# Shutter Problems!! Please Help!



## rvaphotographer (Dec 14, 2009)

Hey I'm new to the forums. I have a Nikon D40X. I've been having trouble focusing for the last few months. I thought I just needed to get my shutter release button cleaned, but now I think it's a problem with the shutter curtain. When I take photos the top half of the photo is black. Anyone know what's causing this/is it expensive to fix or can I fix it myself??


----------



## chip (Dec 14, 2009)

I wouldn't mess with it myself. It isn't easy to fix unless you know what you are doing! I would send it back to Nikon if it is still under warranty. If you, maybe ask for a quote and see how much it costs to get it fixed. If it is more than the camera is worth, just use it for parts.


----------



## IgsEMT (Dec 14, 2009)

What's your shutter speed? are you using a flash. IF shooting at something of 1/400sec with flash indoors, it'll make sense. I think this video explains it well 



You can/should also contact Nikon in regards 1-800-645-6678 (main #) and if you are around NY area, 631-439-2670.
Good Luck


----------



## rvaphotographer (Dec 14, 2009)

It definitely isn't a problem with the flash.
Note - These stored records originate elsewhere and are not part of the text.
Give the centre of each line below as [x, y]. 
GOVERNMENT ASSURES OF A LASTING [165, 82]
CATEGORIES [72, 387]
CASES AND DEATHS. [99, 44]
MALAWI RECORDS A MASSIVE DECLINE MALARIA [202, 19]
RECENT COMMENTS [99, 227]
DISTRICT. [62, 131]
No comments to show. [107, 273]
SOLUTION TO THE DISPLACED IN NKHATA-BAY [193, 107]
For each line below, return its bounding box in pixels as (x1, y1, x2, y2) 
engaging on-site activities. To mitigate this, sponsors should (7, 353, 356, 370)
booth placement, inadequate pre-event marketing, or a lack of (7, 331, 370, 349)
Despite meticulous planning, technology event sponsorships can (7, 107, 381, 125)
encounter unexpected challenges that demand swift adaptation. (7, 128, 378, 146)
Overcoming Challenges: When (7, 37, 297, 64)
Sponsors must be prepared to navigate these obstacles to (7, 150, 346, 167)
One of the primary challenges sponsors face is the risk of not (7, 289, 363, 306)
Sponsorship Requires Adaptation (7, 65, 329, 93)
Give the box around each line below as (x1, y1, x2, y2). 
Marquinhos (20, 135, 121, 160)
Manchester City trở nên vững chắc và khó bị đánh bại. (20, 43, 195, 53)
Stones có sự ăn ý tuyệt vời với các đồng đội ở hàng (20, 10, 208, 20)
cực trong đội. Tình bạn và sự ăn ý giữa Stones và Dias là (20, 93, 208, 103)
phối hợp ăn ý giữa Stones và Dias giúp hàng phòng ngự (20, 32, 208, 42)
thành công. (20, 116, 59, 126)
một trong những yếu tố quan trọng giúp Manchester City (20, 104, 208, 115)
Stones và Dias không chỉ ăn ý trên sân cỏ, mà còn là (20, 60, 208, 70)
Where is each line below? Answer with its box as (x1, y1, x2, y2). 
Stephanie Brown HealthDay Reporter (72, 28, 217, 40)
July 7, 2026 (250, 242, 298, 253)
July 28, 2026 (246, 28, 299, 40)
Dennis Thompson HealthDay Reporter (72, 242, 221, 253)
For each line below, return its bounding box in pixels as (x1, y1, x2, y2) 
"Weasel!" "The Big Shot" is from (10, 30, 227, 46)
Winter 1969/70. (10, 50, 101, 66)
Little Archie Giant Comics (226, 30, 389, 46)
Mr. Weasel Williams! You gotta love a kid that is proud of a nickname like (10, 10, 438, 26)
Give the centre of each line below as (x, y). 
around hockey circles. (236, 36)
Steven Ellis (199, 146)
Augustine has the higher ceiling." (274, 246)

I messed with that as soon as it started to happen. I'm pretty positive my shutter is broken. Every time I press the shutter button the screen reads error: press shutter release button again.  I just don't know how it broke. Thanks for the help though.
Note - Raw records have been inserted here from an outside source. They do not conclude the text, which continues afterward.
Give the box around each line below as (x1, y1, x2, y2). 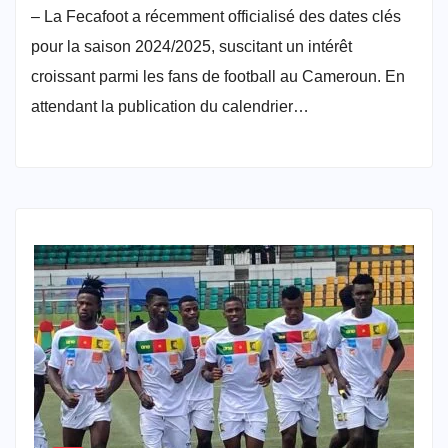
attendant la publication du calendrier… (31, 97, 309, 115)
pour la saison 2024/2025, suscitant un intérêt (31, 37, 352, 55)
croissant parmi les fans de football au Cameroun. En (31, 67, 405, 85)
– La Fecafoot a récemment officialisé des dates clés (31, 7, 401, 25)
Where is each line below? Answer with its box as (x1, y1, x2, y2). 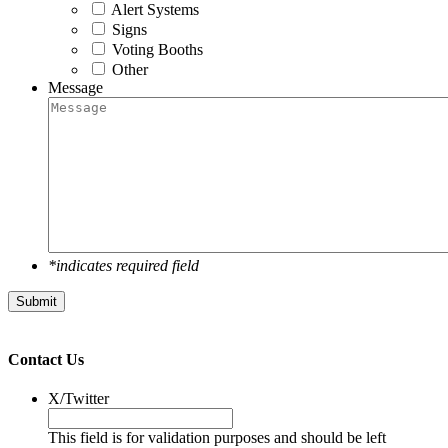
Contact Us (8, 351, 84, 369)
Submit (16, 293, 57, 309)
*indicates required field (48, 256, 199, 274)
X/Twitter (48, 390, 109, 408)
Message (48, 78, 103, 96)
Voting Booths (112, 40, 203, 58)
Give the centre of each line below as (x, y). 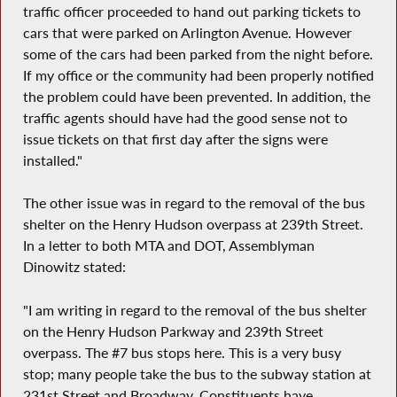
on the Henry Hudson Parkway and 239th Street (173, 331)
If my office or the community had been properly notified (198, 75)
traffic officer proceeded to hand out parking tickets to (191, 11)
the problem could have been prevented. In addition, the (196, 96)
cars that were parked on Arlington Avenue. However (187, 32)
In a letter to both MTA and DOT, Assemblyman (168, 246)
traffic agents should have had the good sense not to (185, 117)
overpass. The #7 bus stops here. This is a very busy (182, 352)
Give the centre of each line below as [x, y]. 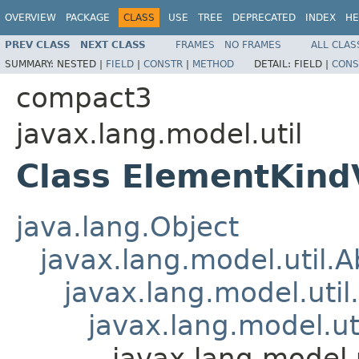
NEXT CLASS [113, 44]
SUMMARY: [31, 64]
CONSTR [163, 64]
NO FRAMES [253, 44]
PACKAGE [88, 18]
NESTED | [81, 64]
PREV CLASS [38, 44]
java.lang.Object [127, 226]
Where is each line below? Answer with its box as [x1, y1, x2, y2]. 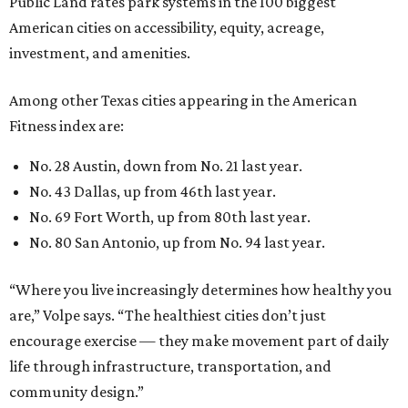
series [107, 189, 143, 205]
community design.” [9, 133, 144, 152]
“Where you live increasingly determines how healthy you [9, 31, 392, 50]
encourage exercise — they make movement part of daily [9, 82, 389, 101]
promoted [53, 189, 108, 205]
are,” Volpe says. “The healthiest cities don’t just [9, 56, 326, 76]
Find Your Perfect [49, 209, 272, 245]
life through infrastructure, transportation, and [9, 107, 331, 127]

I'm definitely calling Nikon though. And I'm gonna have to get a quote because it isn't under warranty any more. =[


----------



## KmH (Dec 15, 2009)

rvaphotographer said:


> It definitely isn't a problem with the flash. I messed with that as soon as it started to happen. I'm pretty positive my shutter is broken. Every time I press the shutter button the screen reads error: press shutter release button again. I just don't know how it broke. Thanks for the help though.
> 
> I'm definitely calling Nikon though. And I'm gonna have to get a quote because it isn't under warranty any more. =[


The average expected shutter life on a D40 is about 50,000 clicks. Some fail sooner, some fail later. The D40's not listed but you can look at the D50 numbers: Camera Shutter Life Database

Shutter replacement will run you about $250/$300 including insured shipping to/from Nikon. Since the warranty has expired, there are several Nikon approved independent repair shops, which means Nikon will sell them replacement parts. Nikon Authorized Repair List


----------